If you drive through the flat territories of Illinois, Indiana, or Iowa — US states that form the center of a region known as the “corn belt” — you are almost certainly going to be surrounded by vast rows of corn and soybeans for much of the time. On the ground, stalks of corn create eight-foot-tall corridors along state and county roads from mid-summer through the fall. Throughout the summer, the much shorter, and leafy, soybean plants resemble a vast, green shag carpet that extends to the horizon. From the vantage point of a plane approaching a regional airport, the rectangular fields of these two plants form a monochromatic patchwork of greens, yellows and browns that change with the seasons. Without knowing much about these crops, it’s possible to imagine yourself in a bucolic territory of agrarian splendor; a Grant Wood painting come to life. As you drive through endless corn corridors and soy carpets, you might be awed by their horizontal reach and scale — an endless expanse of a single substance, like the ocean. Considering the sheer energy and power needed to plant and harvest these fields, year after year, you might experience something like the sublime. But, with more historical and material knowledge, standing on the edge of a field planted with corn or soy can resemble the experience of standing on the edge of an open-pit mine. This story begins by leaping from the edge of the mine, into the pit.

I. Where There’s Loading, There’s Unloading

It’s loud and dusty. The dust is heavy and oily and it sticks to everything: the machines, the ground, our clothing, the lenses of our cameras.
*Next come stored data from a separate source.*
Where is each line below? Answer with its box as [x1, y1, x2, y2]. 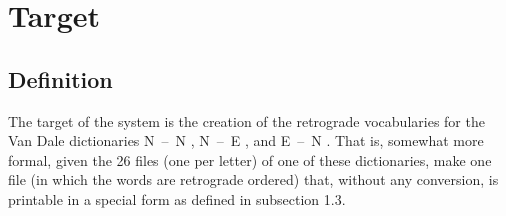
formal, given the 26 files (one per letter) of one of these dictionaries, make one [8, 149, 492, 170]
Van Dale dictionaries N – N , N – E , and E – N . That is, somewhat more [8, 130, 484, 151]
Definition [8, 63, 113, 94]
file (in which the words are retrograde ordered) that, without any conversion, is [8, 169, 499, 190]
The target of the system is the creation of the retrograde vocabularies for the [8, 110, 485, 131]
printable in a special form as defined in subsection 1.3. [8, 188, 346, 209]
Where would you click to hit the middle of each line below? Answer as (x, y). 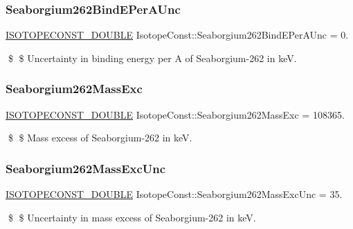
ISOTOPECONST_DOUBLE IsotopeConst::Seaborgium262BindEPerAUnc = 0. (177, 35)
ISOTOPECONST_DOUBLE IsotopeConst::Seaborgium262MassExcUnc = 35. (174, 194)
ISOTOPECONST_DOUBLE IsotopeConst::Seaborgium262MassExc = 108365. (175, 114)
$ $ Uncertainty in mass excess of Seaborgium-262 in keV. (132, 217)
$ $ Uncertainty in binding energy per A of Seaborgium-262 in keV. (152, 58)
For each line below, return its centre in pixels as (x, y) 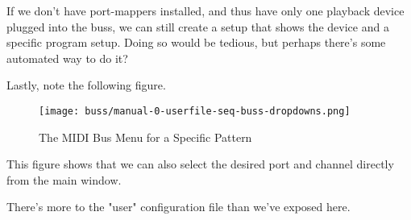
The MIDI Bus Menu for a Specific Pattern (145, 137)
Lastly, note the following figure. (86, 85)
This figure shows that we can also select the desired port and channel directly (200, 164)
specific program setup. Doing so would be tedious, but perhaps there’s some (196, 42)
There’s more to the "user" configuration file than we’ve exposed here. (179, 207)
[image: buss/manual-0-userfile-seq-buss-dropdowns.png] (195, 111)
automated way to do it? (67, 58)
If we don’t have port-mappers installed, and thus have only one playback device (205, 10)
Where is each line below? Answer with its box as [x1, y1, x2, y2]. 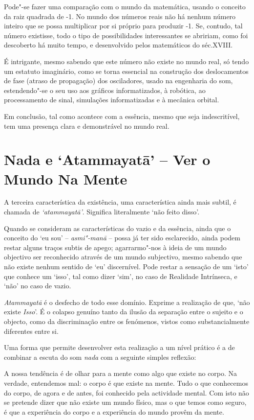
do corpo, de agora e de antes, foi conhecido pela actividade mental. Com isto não [4, 387, 249, 397]
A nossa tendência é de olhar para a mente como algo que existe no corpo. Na [4, 368, 237, 378]
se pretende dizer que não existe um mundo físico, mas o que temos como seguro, [4, 397, 247, 407]
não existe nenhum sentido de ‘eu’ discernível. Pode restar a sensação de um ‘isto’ [4, 261, 249, 271]
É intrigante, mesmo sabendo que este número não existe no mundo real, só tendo [4, 56, 249, 66]
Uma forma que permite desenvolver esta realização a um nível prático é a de [4, 342, 235, 352]
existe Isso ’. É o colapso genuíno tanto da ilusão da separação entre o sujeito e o [4, 306, 243, 317]
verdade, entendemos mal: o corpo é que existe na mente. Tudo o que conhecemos [4, 377, 248, 388]
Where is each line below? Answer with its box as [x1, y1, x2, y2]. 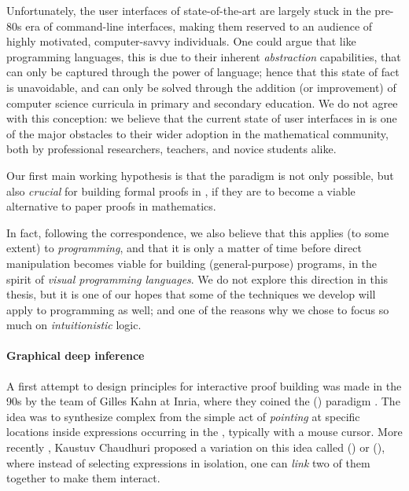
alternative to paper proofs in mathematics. [6, 198, 216, 214]
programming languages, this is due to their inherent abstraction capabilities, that [6, 48, 401, 64]
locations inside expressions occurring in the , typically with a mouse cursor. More [6, 423, 403, 440]
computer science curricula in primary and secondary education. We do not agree [6, 94, 398, 111]
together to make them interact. [6, 470, 160, 486]
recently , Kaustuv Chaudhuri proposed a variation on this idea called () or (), [6, 439, 385, 456]
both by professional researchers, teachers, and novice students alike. [6, 141, 337, 157]
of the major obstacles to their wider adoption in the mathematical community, [6, 125, 389, 141]
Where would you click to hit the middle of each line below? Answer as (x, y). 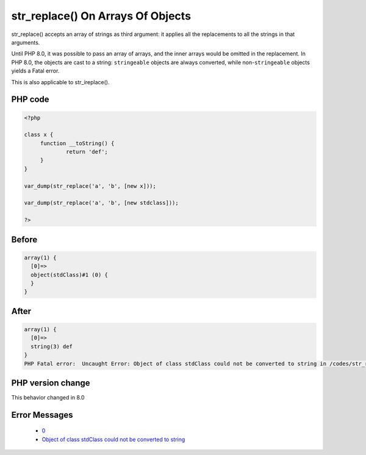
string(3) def (52, 346)
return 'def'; (87, 152)
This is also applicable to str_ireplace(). (60, 82)
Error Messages (42, 415)
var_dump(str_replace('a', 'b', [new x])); (90, 186)
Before (24, 239)
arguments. (26, 42)
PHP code (30, 100)
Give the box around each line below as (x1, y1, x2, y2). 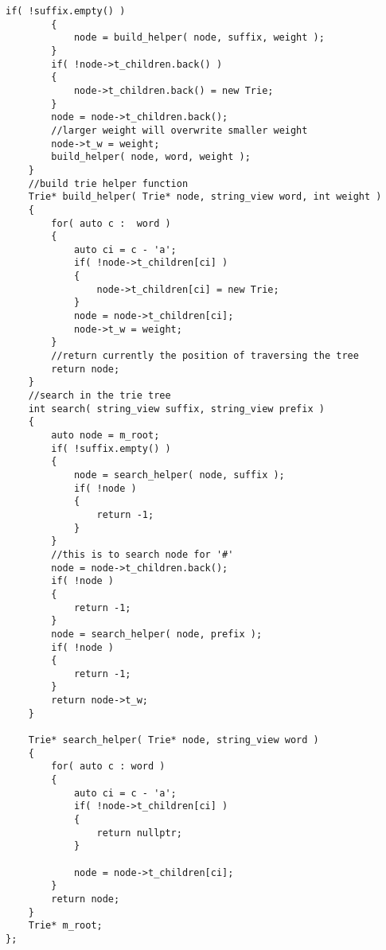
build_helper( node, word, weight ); (51, 151, 251, 163)
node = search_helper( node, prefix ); (51, 628, 263, 640)
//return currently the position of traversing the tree (51, 350, 359, 362)
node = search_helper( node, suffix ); (73, 469, 285, 481)
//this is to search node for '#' (51, 548, 234, 560)
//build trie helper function (28, 177, 189, 189)
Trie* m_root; (28, 920, 103, 932)
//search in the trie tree (28, 390, 171, 402)
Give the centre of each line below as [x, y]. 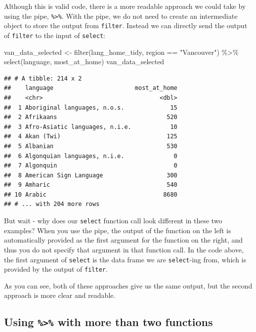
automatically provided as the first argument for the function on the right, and [124, 240]
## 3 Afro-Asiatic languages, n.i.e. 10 [91, 127]
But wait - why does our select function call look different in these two [113, 221]
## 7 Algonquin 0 [91, 166]
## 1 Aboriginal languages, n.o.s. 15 [91, 107]
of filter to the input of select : [55, 35]
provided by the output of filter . [56, 269]
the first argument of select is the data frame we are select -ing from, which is [125, 259]
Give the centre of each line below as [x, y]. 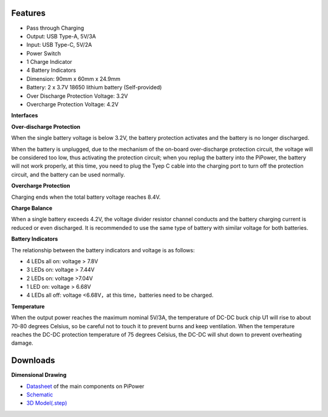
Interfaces [25, 115]
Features [28, 13]
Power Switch [44, 53]
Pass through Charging [55, 28]
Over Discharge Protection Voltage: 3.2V [77, 96]
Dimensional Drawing [39, 375]
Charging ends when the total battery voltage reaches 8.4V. [86, 197]
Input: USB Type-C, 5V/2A [59, 45]
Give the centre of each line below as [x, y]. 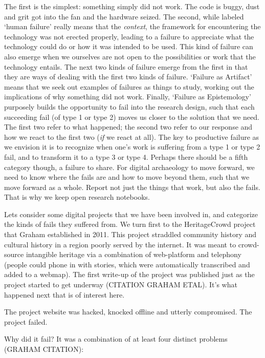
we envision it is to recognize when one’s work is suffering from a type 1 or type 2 [132, 147]
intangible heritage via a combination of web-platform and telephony [134, 254]
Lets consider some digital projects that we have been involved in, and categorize [131, 214]
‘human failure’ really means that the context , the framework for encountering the [132, 26]
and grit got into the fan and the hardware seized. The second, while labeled [124, 16]
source [14, 254]
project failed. [26, 321]
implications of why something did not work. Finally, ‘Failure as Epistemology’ [128, 97]
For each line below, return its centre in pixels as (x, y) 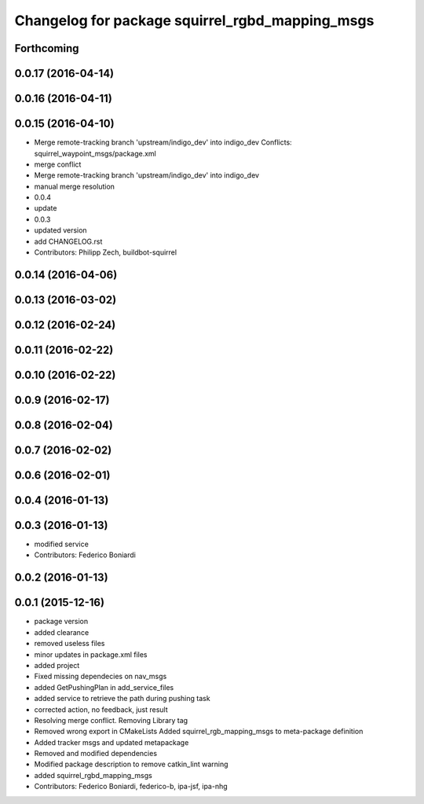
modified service (62, 544)
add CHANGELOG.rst (68, 241)
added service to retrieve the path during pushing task (122, 699)
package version (61, 622)
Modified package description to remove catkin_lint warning (131, 764)
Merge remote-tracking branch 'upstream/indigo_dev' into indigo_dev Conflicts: (163, 142)
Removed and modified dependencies (95, 754)
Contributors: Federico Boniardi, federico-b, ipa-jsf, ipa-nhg (131, 787)
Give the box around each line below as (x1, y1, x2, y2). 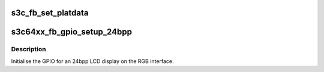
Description (11, 45, 46, 54)
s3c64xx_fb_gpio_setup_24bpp (11, 27, 132, 37)
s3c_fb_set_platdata (11, 8, 89, 18)
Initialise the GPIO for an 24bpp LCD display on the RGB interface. (11, 57, 174, 65)
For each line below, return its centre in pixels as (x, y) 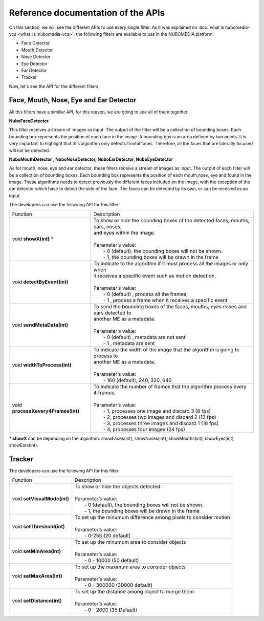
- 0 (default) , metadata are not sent (144, 337)
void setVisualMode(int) (41, 499)
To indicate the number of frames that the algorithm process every (170, 386)
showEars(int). (24, 445)
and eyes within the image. (124, 233)
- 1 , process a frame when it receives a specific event (165, 300)
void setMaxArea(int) (37, 576)
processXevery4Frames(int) (46, 411)
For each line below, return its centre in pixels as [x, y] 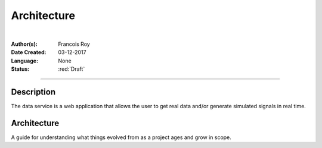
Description [33, 92]
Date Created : [29, 52]
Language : [25, 61]
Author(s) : [24, 44]
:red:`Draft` [72, 69]
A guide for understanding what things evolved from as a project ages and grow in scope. [121, 137]
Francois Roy [74, 44]
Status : [20, 69]
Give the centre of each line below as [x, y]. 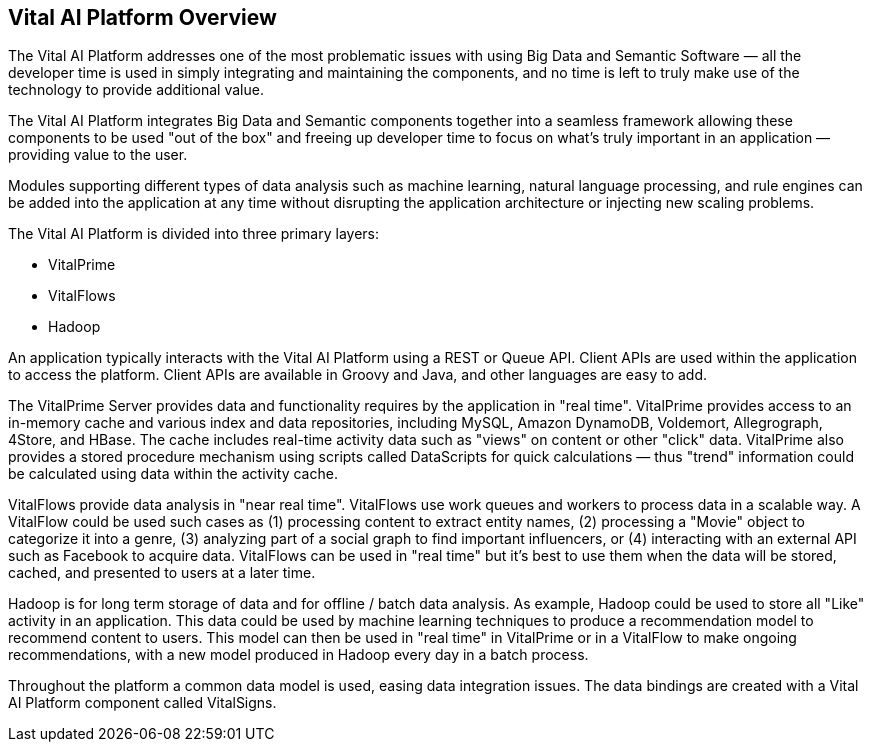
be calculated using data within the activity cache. [173, 474]
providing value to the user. [98, 155]
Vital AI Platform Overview [142, 17]
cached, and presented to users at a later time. [162, 573]
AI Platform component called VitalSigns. [142, 703]
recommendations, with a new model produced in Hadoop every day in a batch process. [298, 655]
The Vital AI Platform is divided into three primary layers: [194, 234]
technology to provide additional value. [136, 90]
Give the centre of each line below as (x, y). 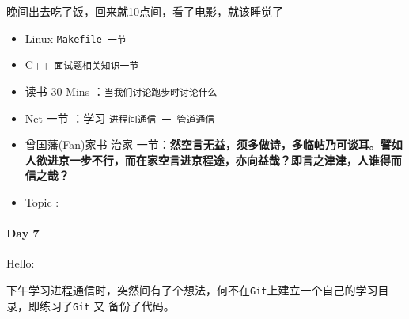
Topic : (42, 202)
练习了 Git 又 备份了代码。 (107, 305)
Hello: (21, 263)
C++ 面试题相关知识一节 (82, 65)
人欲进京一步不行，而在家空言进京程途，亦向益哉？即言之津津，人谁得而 (213, 159)
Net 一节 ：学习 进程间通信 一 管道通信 (120, 118)
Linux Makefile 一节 (76, 38)
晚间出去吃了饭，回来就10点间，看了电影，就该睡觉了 (145, 11)
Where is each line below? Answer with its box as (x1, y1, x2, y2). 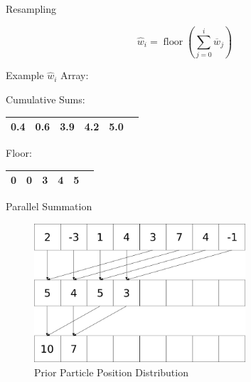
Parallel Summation (6, 199, 92, 214)
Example (6, 68, 44, 83)
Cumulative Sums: (6, 91, 85, 106)
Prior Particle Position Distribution (34, 364, 188, 379)
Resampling (6, 1, 57, 16)
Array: (60, 68, 89, 83)

The head engineer is telling us how things work, but it’s hard to hear, and harder to concentrate with the simultaneously ear-piercing and gut-rumbling noise emanating from the hulking steel machine operating in front of us. We’re at a grain-loading terminal in the town of Belle Chasse on the Mississippi River in Louisiana, looking at a “continuous barge unloader” that is made by Heyl Patterson, a Pittsburgh-based manufacturer of heavy machinery. This imposing device consists of a series of large buckets running in a loop, designed to scoop up dry bulk commodities from loaded barges. Each bucket can hold about 1,500 pounds of corn or soy, enabling the machine to move four million pounds per hour. As we’re watching, it’s unloading soy from river barges originating in the Upper Midwest. Once unloaded and graded for quality, this soy will fill a waiting Panamax ship bound for China, where most of it will be used as animal feed.[1] China, where soybeans were originally cultivated from wild varieties in the highlands thousands of years ago, is now the largest importer of soy, bringing in over 92 million tons in 2016/2017, mostly from the US and Brazil.[2] Soy farms currently occupy 120 million hectares around the world, and have been increasing by more than 5% each year.

digital photomontage from original photographs by Ryan Griffis, 2018

II. Harvesting Space

The harvesters seemed to hover above the ground amidst an endless expanse of cleared land. As the sun set behind them, they looked like unmanned vehicles designed to traverse Mars, piloted remotely by some distant operator. Our hosts invited us to climb into the cabins as they completed the day’s harvest. We rode back and forth, in 100-meter laps, listening to classic rock and stopping only to unload the mechanically separated corn into large trucks waiting nearby. In the last hours, the only things visible were the glowing controls of the cabin and several feet of cornrows illuminated by the advancing combines’ headlights. It was a pleasant evening in June and we were somewhere near the town of Sinop in the North of the agricultural “frontier” state of Mato Grosso in western Brazil. The scene could have been mistaken for Central Illinois, sometime in late fall. We were on a fazenda, or plantation, that would dwarf most US corn farms. Several months earlier, these workers were riding over this same land, in similar machines, harvesting soy. This harvest was of the second corn crop, known as safrinha, which is planted after the main soybean crop, coming in its turn after an earlier corn crop, for a total of three harvests per year.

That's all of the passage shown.